[Stored entries]
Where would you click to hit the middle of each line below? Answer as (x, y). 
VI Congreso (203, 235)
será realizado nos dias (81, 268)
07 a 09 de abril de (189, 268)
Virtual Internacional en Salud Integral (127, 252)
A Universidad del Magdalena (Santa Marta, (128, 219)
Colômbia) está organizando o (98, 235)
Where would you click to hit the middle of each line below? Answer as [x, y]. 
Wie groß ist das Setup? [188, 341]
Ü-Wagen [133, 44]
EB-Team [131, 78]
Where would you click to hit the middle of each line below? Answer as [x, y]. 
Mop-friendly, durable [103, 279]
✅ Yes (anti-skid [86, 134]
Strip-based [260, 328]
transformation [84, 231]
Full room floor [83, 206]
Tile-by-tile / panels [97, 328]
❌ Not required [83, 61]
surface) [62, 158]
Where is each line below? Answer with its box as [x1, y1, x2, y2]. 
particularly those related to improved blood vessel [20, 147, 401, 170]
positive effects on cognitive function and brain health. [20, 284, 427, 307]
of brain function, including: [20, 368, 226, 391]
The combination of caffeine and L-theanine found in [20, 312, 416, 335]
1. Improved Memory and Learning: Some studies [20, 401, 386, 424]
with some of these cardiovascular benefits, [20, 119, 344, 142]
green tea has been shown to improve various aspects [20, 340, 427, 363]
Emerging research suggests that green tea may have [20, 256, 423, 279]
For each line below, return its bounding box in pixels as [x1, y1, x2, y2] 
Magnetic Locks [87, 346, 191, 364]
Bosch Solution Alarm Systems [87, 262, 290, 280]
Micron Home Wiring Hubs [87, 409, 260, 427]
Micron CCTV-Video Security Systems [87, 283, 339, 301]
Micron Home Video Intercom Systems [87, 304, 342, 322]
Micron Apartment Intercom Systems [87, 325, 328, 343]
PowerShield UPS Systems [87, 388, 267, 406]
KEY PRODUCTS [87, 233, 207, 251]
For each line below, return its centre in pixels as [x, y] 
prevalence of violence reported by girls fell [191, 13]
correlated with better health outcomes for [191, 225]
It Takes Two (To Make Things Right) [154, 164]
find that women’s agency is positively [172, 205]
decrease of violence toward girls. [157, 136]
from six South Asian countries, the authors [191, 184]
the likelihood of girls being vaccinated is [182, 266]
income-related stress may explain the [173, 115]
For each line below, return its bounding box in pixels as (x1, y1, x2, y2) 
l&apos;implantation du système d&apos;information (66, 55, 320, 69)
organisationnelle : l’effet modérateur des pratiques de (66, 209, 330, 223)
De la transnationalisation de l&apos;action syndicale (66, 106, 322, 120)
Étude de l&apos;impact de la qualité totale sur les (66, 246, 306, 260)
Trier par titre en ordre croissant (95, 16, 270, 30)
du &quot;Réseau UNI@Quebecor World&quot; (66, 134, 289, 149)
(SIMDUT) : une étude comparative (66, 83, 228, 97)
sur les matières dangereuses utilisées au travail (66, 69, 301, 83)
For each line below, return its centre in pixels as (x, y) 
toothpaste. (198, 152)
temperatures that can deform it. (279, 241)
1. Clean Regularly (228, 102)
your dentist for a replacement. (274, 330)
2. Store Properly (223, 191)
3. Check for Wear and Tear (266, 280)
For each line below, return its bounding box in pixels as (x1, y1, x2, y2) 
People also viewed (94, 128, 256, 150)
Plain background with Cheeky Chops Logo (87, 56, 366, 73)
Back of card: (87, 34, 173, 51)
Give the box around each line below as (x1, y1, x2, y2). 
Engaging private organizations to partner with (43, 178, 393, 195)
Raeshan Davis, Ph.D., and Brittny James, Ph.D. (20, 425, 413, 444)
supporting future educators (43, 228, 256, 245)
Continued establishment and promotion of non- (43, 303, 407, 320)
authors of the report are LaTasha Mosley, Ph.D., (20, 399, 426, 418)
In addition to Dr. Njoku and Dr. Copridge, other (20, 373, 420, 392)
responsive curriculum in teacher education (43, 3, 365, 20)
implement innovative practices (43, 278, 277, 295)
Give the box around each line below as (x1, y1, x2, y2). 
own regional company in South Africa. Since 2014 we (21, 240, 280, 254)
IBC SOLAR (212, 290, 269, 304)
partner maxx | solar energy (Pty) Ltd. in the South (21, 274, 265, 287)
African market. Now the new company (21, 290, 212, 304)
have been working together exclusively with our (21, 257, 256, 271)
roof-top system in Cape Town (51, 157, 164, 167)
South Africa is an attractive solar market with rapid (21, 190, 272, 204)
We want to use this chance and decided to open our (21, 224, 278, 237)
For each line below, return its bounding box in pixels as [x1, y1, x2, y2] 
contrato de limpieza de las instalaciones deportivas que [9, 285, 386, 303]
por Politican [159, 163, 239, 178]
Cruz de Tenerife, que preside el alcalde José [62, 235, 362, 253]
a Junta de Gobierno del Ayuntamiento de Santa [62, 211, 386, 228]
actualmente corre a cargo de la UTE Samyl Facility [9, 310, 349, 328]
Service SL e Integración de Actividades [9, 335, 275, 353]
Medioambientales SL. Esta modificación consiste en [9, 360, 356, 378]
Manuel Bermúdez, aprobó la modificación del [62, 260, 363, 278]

- **How to complete this task**
Copy every line above once more, precisely as it reads.

- **Written solution**
Where would you click to hit the middle of each line below? Answer as (x, y). 
VI Congreso (203, 235)
será realizado nos dias (81, 268)
07 a 09 de abril de (189, 268)
Virtual Internacional en Salud Integral (127, 252)
A Universidad del Magdalena (Santa Marta, (128, 219)
Colômbia) está organizando o (98, 235)
Where would you click to hit the middle of each line below? Answer as [x, y]. 
Wie groß ist das Setup? [188, 341]
Ü-Wagen [133, 44]
EB-Team [131, 78]
Where would you click to hit the middle of each line below? Answer as [x, y]. 
Mop-friendly, durable [103, 279]
✅ Yes (anti-skid [86, 134]
Strip-based [260, 328]
transformation [84, 231]
Full room floor [83, 206]
Tile-by-tile / panels [97, 328]
❌ Not required [83, 61]
surface) [62, 158]
Where is each line below? Answer with its box as [x1, y1, x2, y2]. 
particularly those related to improved blood vessel [20, 147, 401, 170]
positive effects on cognitive function and brain health. [20, 284, 427, 307]
of brain function, including: [20, 368, 226, 391]
The combination of caffeine and L-theanine found in [20, 312, 416, 335]
1. Improved Memory and Learning: Some studies [20, 401, 386, 424]
with some of these cardiovascular benefits, [20, 119, 344, 142]
green tea has been shown to improve various aspects [20, 340, 427, 363]
Emerging research suggests that green tea may have [20, 256, 423, 279]
For each line below, return its bounding box in pixels as [x1, y1, x2, y2] 
Magnetic Locks [87, 346, 191, 364]
Bosch Solution Alarm Systems [87, 262, 290, 280]
Micron Home Wiring Hubs [87, 409, 260, 427]
Micron CCTV-Video Security Systems [87, 283, 339, 301]
Micron Home Video Intercom Systems [87, 304, 342, 322]
Micron Apartment Intercom Systems [87, 325, 328, 343]
PowerShield UPS Systems [87, 388, 267, 406]
KEY PRODUCTS [87, 233, 207, 251]
For each line below, return its centre in pixels as [x, y] 
prevalence of violence reported by girls fell [191, 13]
correlated with better health outcomes for [191, 225]
It Takes Two (To Make Things Right) [154, 164]
find that women’s agency is positively [172, 205]
decrease of violence toward girls. [157, 136]
from six South Asian countries, the authors [191, 184]
the likelihood of girls being vaccinated is [182, 266]
income-related stress may explain the [173, 115]
For each line below, return its bounding box in pixels as (x1, y1, x2, y2) 
l&apos;implantation du système d&apos;information (66, 55, 320, 69)
organisationnelle : l’effet modérateur des pratiques de (66, 209, 330, 223)
De la transnationalisation de l&apos;action syndicale (66, 106, 322, 120)
Étude de l&apos;impact de la qualité totale sur les (66, 246, 306, 260)
Trier par titre en ordre croissant (95, 16, 270, 30)
du &quot;Réseau UNI@Quebecor World&quot; (66, 134, 289, 149)
(SIMDUT) : une étude comparative (66, 83, 228, 97)
sur les matières dangereuses utilisées au travail (66, 69, 301, 83)
For each line below, return its centre in pixels as (x, y) 
toothpaste. (198, 152)
temperatures that can deform it. (279, 241)
1. Clean Regularly (228, 102)
your dentist for a replacement. (274, 330)
2. Store Properly (223, 191)
3. Check for Wear and Tear (266, 280)
For each line below, return its bounding box in pixels as (x1, y1, x2, y2) 
People also viewed (94, 128, 256, 150)
Plain background with Cheeky Chops Logo (87, 56, 366, 73)
Back of card: (87, 34, 173, 51)
Give the box around each line below as (x1, y1, x2, y2). 
Engaging private organizations to partner with (43, 178, 393, 195)
Raeshan Davis, Ph.D., and Brittny James, Ph.D. (20, 425, 413, 444)
supporting future educators (43, 228, 256, 245)
Continued establishment and promotion of non- (43, 303, 407, 320)
authors of the report are LaTasha Mosley, Ph.D., (20, 399, 426, 418)
In addition to Dr. Njoku and Dr. Copridge, other (20, 373, 420, 392)
responsive curriculum in teacher education (43, 3, 365, 20)
implement innovative practices (43, 278, 277, 295)
Give the box around each line below as (x1, y1, x2, y2). 
own regional company in South Africa. Since 2014 we (21, 240, 280, 254)
IBC SOLAR (212, 290, 269, 304)
partner maxx | solar energy (Pty) Ltd. in the South (21, 274, 265, 287)
African market. Now the new company (21, 290, 212, 304)
have been working together exclusively with our (21, 257, 256, 271)
roof-top system in Cape Town (51, 157, 164, 167)
South Africa is an attractive solar market with rapid (21, 190, 272, 204)
We want to use this chance and decided to open our (21, 224, 278, 237)
For each line below, return its bounding box in pixels as [x1, y1, x2, y2] 
contrato de limpieza de las instalaciones deportivas que [9, 285, 386, 303]
por Politican [159, 163, 239, 178]
Cruz de Tenerife, que preside el alcalde José [62, 235, 362, 253]
a Junta de Gobierno del Ayuntamiento de Santa [62, 211, 386, 228]
actualmente corre a cargo de la UTE Samyl Facility [9, 310, 349, 328]
Service SL e Integración de Actividades [9, 335, 275, 353]
Medioambientales SL. Esta modificación consiste en [9, 360, 356, 378]
Manuel Bermúdez, aprobó la modificación del [62, 260, 363, 278]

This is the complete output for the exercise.